I ignore the question, but am suffering slightly and can’t think of a quick enough quip.
She tells me, filling in the silence, that I am cute, and that I am adorable. In the same way that you might address a cocker spaniel that has just soiled its own basket. I tell her, unsure of where to look, that she is simply flattering the journalist. “No!” she says. “You can eavesdrop on my other interviews! They haven’t gone like this.” She then leans forward on the couch, fixes her most potent World’s Sexiest Woman stare yet, and says slowly and deliberately: “I get your whole thing. And I think you’re cute.”
It’s official. I am putty. The rest of the interview is a disaster. Mendes has complete control. She asks most of the questions. She wants to know where I live, if I’m hung-over, and if I like pregnant women. At one point she asks me to turn off the tape recorder so we can discuss a sexual practice that’s too indecent for the ears of the mass media. I try to sound suave and tell her that I’d heard of it before, possibly even done it, but she’s not buying it.
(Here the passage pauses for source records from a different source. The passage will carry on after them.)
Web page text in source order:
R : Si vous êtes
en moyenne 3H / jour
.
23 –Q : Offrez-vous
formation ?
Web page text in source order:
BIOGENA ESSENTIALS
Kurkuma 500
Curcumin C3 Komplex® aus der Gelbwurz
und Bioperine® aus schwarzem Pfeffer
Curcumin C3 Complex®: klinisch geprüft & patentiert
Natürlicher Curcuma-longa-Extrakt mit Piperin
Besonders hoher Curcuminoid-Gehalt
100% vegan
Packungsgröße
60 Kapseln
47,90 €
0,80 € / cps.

Occasionally I muster up the strength, from deep within my putty puddle, to wrestle back ineffectual control of the interview. During these brief moments I counter, slightly embarrassed, and imply that a lot of her early roles were vacuous, and that some of her anecdotes are boring. She deflects this with effortless aplomb and tells me about the time, after Training Day, when she carried a knife in her purse because of the amount of unwanted male attention she was receiving. Or the time when she came to collect her Mom in a limousine for the premiere of 2 Fast 2 Furiousand her mother burst out crying. She describes her life now, living next to the Hollywood sign, going for hikes in the hills and listening to the best of Oasis, Morrissey and the Smiths on her iPod.
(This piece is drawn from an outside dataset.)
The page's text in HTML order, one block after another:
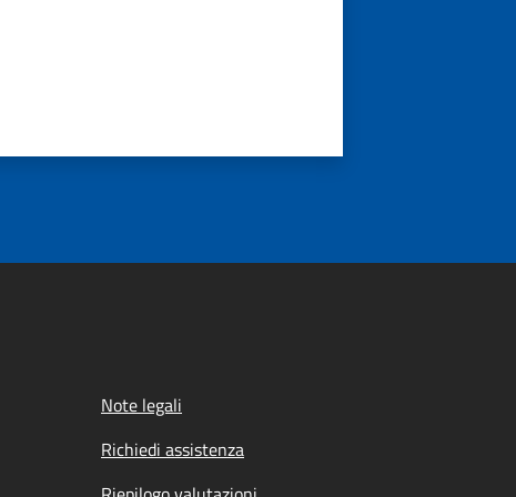
Note legali
Richiedi assistenza
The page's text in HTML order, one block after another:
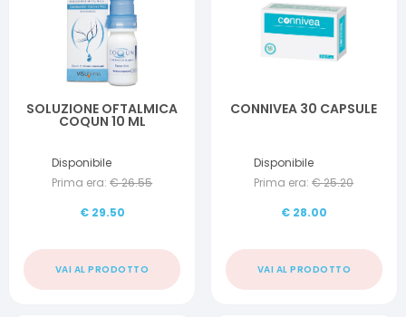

She says, finally, that I will be impressed by her next movie, We Own The Night — a New York mobster flick co-starring Joaquin Phoenix and Mark Wahlberg. “You are going to love this film,” she says. “And you will be so much more respectful to me the next time you see me.”
I groan. “You hate this job, don’t you?” she asks.
I tell her that I don’t. “But it’s a bit tedious for you, isn’t it?”
Again, slightly bamboozled and at a loss for words, I say no, and that I get to meet lots of different people.
“No,” she says. “You get to give people s***, which is what you like.”
I tell her, genuinely upset now, that I think she’s being unfair.
“Well,” she says, thinking about it. “I think you’re adorable, and fun. And if it was anyone else I’d have ended this interview a long time ago.”
And then she leaves. Another triumph for Mendes. Another humiliating defeat for the male of the species.